In the data below, find the line that contains "sure that your" and the line that contains "customized treatment plan". Copy both, plus every line between them, exactly.

-- Exercise materials follows --

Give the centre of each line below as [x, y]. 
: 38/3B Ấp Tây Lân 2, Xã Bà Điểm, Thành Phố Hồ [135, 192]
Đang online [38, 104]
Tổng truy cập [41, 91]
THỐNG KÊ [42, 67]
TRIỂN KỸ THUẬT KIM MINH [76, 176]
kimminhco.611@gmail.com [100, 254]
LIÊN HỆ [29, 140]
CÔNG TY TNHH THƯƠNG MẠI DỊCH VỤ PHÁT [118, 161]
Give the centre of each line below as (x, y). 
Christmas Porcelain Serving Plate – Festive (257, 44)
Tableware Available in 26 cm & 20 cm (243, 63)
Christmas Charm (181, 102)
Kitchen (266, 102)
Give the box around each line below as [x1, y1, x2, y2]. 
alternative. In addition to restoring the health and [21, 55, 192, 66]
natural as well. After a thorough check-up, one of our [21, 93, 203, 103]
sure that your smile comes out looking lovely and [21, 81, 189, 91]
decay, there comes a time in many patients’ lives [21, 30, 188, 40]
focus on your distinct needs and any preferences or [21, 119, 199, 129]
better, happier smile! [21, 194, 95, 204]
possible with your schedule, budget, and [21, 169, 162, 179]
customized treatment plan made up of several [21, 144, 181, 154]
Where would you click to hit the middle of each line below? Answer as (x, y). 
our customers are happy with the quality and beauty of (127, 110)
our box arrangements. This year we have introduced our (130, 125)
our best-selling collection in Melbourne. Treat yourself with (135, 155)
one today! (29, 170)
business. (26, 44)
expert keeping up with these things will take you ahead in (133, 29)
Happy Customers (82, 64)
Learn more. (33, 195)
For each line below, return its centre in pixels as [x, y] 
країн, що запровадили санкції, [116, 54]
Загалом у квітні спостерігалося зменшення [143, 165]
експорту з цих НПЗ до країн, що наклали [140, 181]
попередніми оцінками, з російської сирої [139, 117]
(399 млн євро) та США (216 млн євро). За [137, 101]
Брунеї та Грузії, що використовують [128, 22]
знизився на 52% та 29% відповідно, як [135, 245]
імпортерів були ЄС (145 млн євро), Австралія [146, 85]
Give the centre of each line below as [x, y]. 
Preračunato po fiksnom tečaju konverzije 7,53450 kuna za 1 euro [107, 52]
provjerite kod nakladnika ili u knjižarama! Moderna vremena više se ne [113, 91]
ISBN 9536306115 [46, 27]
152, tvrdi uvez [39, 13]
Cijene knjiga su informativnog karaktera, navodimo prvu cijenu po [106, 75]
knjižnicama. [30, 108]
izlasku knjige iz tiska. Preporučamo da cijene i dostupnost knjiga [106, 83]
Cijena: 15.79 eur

-- Exercise materials concluded --

*Response:*
sure that your smile comes out looking lovely and [21, 81, 189, 91]
decay, there comes a time in many patients’ lives [21, 30, 188, 40]
focus on your distinct needs and any preferences or [21, 119, 199, 129]
better, happier smile! [21, 194, 95, 204]
possible with your schedule, budget, and [21, 169, 162, 179]
customized treatment plan made up of several [21, 144, 181, 154]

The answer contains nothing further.